• Exercise prompt: Would you copy exactly the lines in the data below from the one that has "2 to 10 tons, requiring forklifts of" through the one that has "for more information.", dropping any pictures?

• Records to use:
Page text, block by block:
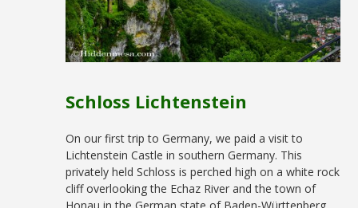
Schloss Lichtenstein
On our first trip to Germany, we paid a visit to
Lichtenstein Castle in southern Germany. This
privately held Schloss is perched high on a white rock
cliff overlooking the Echaz River and the town of
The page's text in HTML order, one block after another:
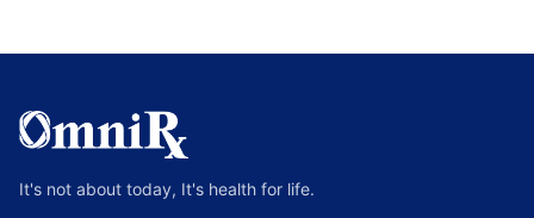
It's not about today, It's health for life.
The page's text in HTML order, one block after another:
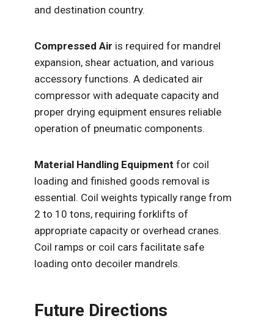
and destination country.
Compressed Air is required for mandrel
expansion, shear actuation, and various
accessory functions. A dedicated air
compressor with adequate capacity and
proper drying equipment ensures reliable
operation of pneumatic components.
Material Handling Equipment for coil
loading and finished goods removal is
essential. Coil weights typically range from
2 to 10 tons, requiring forklifts of
appropriate capacity or overhead cranes.
Coil ramps or coil cars facilitate safe
loading onto decoiler mandrels.
Future Directions
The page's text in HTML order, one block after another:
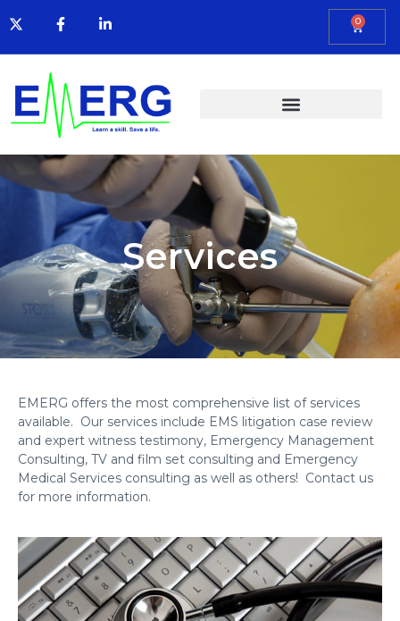
0
Services
EMERG offers the most comprehensive list of services
available. Our services include EMS litigation case review
and expert witness testimony, Emergency Management
Consulting, TV and film set consulting and Emergency
Medical Services consulting as well as others! Contact us
for more information.
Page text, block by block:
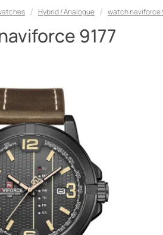
Hybrid / Analogue watch naviforce
9177
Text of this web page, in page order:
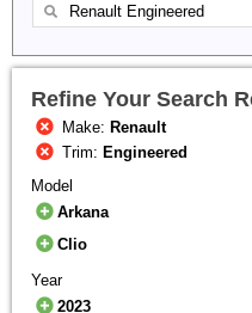
Refine Your Search
Make: Renault
Trim: Engineered
Model
Arkana
Clio
Year
2023
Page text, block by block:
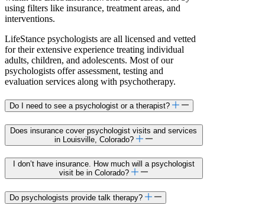
using filters like insurance, treatment areas, and
interventions.
LifeStance psychologists are all licensed and vetted
for their extensive experience treating individual
adults, children, and adolescents. Most of our
psychologists offer assessment, testing and
evaluation services along with psychotherapy.
Do I need to see a psychologist or a therapist?
Does insurance cover psychologist visits and services
in Louisville, Colorado?
I don’t have insurance. How much will a psychologist
visit be in Colorado?
Do psychologists provide talk therapy?
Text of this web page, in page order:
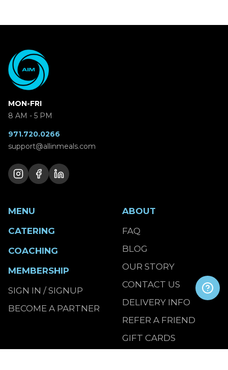
MON-FRI
8 AM - 5 PM
971.720.0266
support@allinmeals.com
MENU
CATERING
COACHING
MEMBERSHIP
SIGN IN / SIGNUP
BECOME A PARTNER
ABOUT
FAQ
BLOG
OUR STORY
CONTACT US
DELIVERY INFO
REFER A FRIEND
GIFT CARDS
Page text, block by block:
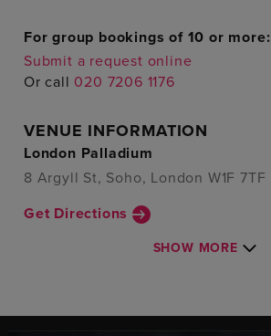
For group bookings of 10 or more:
Submit a request online
Or call 020 7206 1176
VENUE INFORMATION
London Palladium
8 Argyll St, Soho, London W1F 7TF
Get Directions
SHOW MORE
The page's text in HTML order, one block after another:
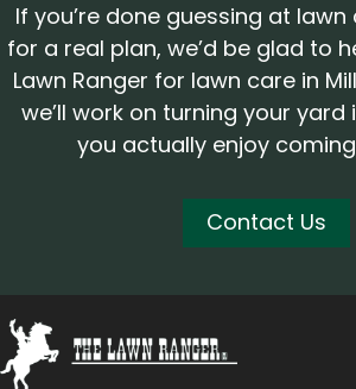
If you’re done guessing at
for a real plan, we’d be glad to
Lawn Ranger for lawn care in
we’ll work on turning your
you actually enjoy
Contact Us
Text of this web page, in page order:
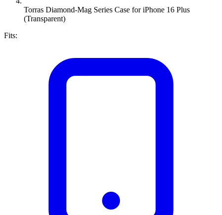
Torras Diamond-Mag Series Case for iPhone 16 Plus
(Transparent)
Fits:
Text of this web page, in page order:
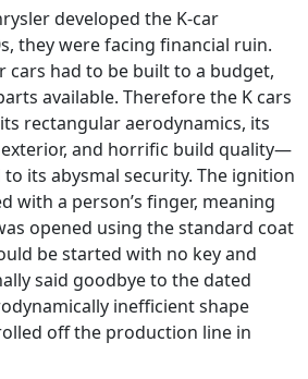
developed the K-car
they were facing financial ruin.
cars had to be built to a budget,
available. Therefore the K cars
rectangular aerodynamics, its
and horrific build quality—
its abysmal security. The ignition
with a person’s finger, meaning
opened using the standard coat
be started with no key and
said goodbye to the dated
inefficient shape
off the production line in
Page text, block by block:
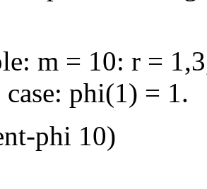
m = 10: r =
case: phi(1) = 1.
phi 10)
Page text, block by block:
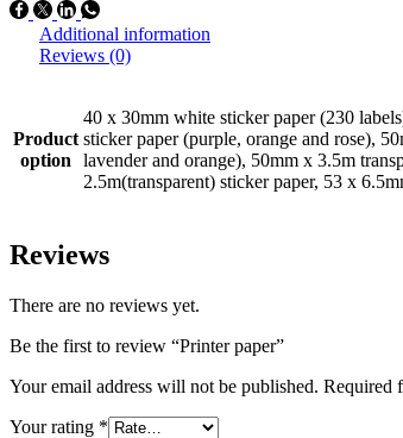
Additional information
Reviews (0)
Product
option
40 x 30mm white sticker paper (230
sticker paper (purple, orange and rose),
lavender and orange), 50mm x 3.5m
2.5m(transparent) sticker paper, 53 x
Reviews
There are no reviews yet.
Be the first to review “Printer paper”
Your email address will not be published. Required
Your rating *
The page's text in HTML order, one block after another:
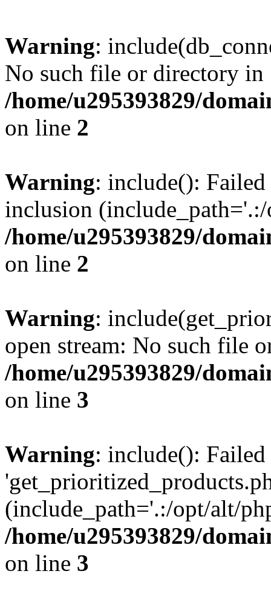
Warning:
No such file or directory in
/home/u295393829/
on line 2
Warning: include():
inclusion
/home/u295393829/
on line 2
Warning:
open stream: No such file
/home/u295393829/
on line 3
Warning: include():
(include_path='.:/opt/alt/
/home/u295393829/
on line 3
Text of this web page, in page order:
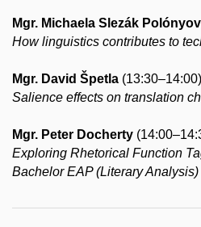
Mgr. Michaela Slezák
How linguistics contributes to
Mgr. David Špetla (13:30–14:00)
Salience effects on translation
Mgr. Peter Docherty
Exploring Rhetorical Function
Bachelor EAP (Literary Analysis)
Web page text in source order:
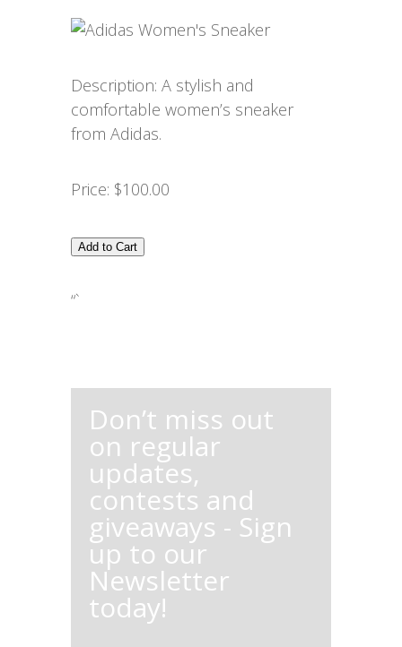
Description: A stylish and
comfortable women’s sneaker
from Adidas.
Price: $100.00
Add to Cart
“`
Don’t miss out
on regular
updates,
contests and
giveaways - Sign
up to our
Newsletter
today!
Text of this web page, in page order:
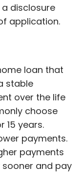
disclosure
application.
loan that
stable
over the life
choose
15 years.
payments.
payments
and pay
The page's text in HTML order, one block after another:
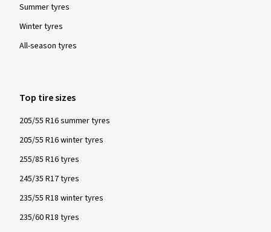
Summer tyres
Winter tyres
All-season tyres
Top tire sizes
205/55 R16 summer tyres
205/55 R16 winter tyres
255/85 R16 tyres
245/35 R17 tyres
235/55 R18 winter tyres
235/60 R18 tyres
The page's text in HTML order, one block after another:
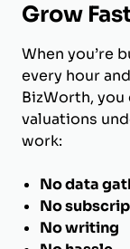
Grow
When you’re
every hour
BizWorth,
valuations
work:
No data
No
No writing
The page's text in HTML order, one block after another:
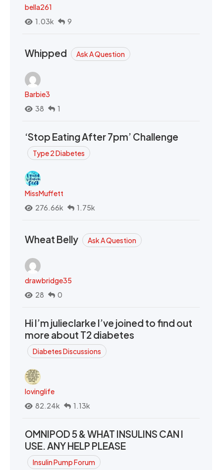
bella261
1.03k
9
Whipped Ask A Question
Barbie3
38
1
‘Stop Eating After 7pm’ Challenge
Type 2 Diabetes
MissMuffett
276.66k
1.75k
Wheat Belly Ask A Question
drawbridge35
28
0
Hi I’m julieclarke I’ve joined to find out
more about T2 diabetes
Diabetes Discussions
lovinglife
82.24k
1.13k
OMNIPOD 5 & WHAT INSULINS CAN I
USE. ANY HELP PLEASE
Insulin Pump Forum
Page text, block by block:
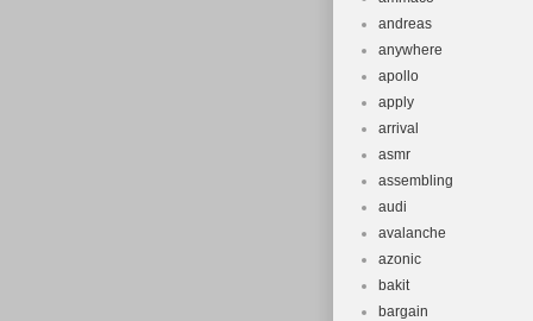
andreas
anywhere
apollo
apply
arrival
asmr
assembling
audi
avalanche
azonic
bakit
bargain
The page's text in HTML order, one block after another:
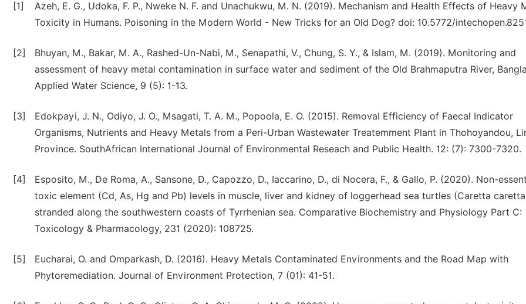
[1]
Azeh, E. G., Udoka, F. P., Nweke N. F. and Unachukwu, M. N. (2019). Mechanism and Health Effects of Heavy
Toxicity in Humans. Poisoning in the Modern World - New Tricks for an Old Dog? doi: 10.5772/
[2]
Bhuyan, M., Bakar, M. A., Rashed-Un-Nabi, M., Senapathi, V., Chung, S. Y., & Islam, M. (2019). Monitoring and
assessment of heavy metal contamination in surface water and sediment of the Old Brahmaputra River,
Applied Water Science, 9 (5): 1-13.
[3]
Edokpayi, J. N., Odiyo, J. O., Msagati, T. A. M., Popoola, E. O. (2015). Removal Efficiency of Faecal Indicator
Organisms, Nutrients and Heavy Metals from a Peri-Urban Wastewater Treatemment Plant in Thohoyandou,
Province. SouthAfrican International Journal of Environmental Reseach and Public Health. 12: (7): 7300-7320.
[4]
Esposito, M., De Roma, A., Sansone, D., Capozzo, D., Iaccarino, D., di Nocera, F., & Gallo, P. (2020). Non-
toxic element (Cd, As, Hg and Pb) levels in muscle, liver and kidney of loggerhead sea turtles (Caretta
stranded along the southwestern coasts of Tyrrhenian sea. Comparative Biochemistry and Physiology Part C:
Toxicology & Pharmacology, 231 (2020): 108725.
[5]
Eucharai, O. and Omparkash, D. (2016). Heavy Metals Contaminated Environments and the Road Map with
Phytoremediation. Journal of Environment Protection, 7 (01): 41-51.
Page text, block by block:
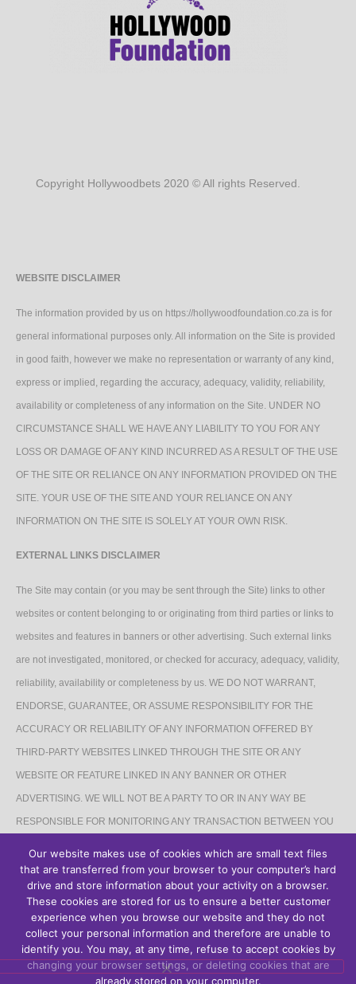
Copyright Hollywoodbets 2020 © All rights Reserved.
WEBSITE DISCLAIMER
The information provided by us on https://hollywoodfoundation.co.za is for
general informational purposes only. All information on the Site is provided
in good faith, however we make no representation or warranty of any kind,
express or implied, regarding the accuracy, adequacy, validity, reliability,
availability or completeness of any information on the Site. UNDER NO
CIRCUMSTANCE SHALL WE HAVE ANY LIABILITY TO YOU FOR ANY
LOSS OR DAMAGE OF ANY KIND INCURRED AS A RESULT OF THE USE
OF THE SITE OR RELIANCE ON ANY INFORMATION PROVIDED ON THE
SITE. YOUR USE OF THE SITE AND YOUR RELIANCE ON ANY
INFORMATION ON THE SITE IS SOLELY AT YOUR OWN RISK.
EXTERNAL LINKS DISCLAIMER
The Site may contain (or you may be sent through the Site) links to other
websites or content belonging to or originating from third parties or links to
websites and features in banners or other advertising. Such external links
are not investigated, monitored, or checked for accuracy, adequacy, validity,
reliability, availability or completeness by us. WE DO NOT WARRANT,
ENDORSE, GUARANTEE, OR ASSUME RESPONSIBILITY FOR THE
ACCURACY OR RELIABILITY OF ANY INFORMATION OFFERED BY
THIRD-PARTY WEBSITES LINKED THROUGH THE SITE OR ANY
WEBSITE OR FEATURE LINKED IN ANY BANNER OR OTHER
ADVERTISING. WE WILL NOT BE A PARTY TO OR IN ANY WAY BE
RESPONSIBLE FOR MONITORING ANY TRANSACTION BETWEEN YOU
AFFILIATES DISCLAIMER
The Site may contain links to affiliate websites, and we receive an affiliate
commission for any purchases made by you on the affiliate website using
such links.
Our website makes use of cookies which are small text files
that are transferred from your browser to your computer’s hard
drive and store information about your activity on a browser.
These cookies are stored for us to ensure a better customer
experience when you browse our website and they do not
collect your personal information and therefore are unable to
identify you. You may, at any time, refuse to accept cookies by
changing your browser settings, or deleting cookies that are
already stored on your computer.
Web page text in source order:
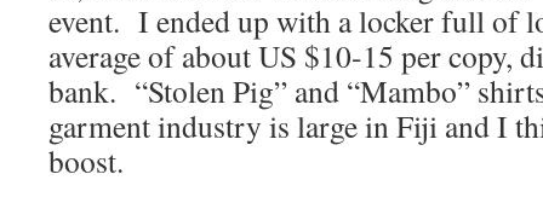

• Written answer:
2 to 10 tons, requiring forklifts of
appropriate capacity or overhead cranes.
Coil ramps or coil cars facilitate safe
loading onto decoiler mandrels.
Future Directions
The page's text in HTML order, one block after another:
0
Services
EMERG offers the most comprehensive list of services
available. Our services include EMS litigation case review
and expert witness testimony, Emergency Management
Consulting, TV and film set consulting and Emergency
Medical Services consulting as well as others! Contact us
for more information.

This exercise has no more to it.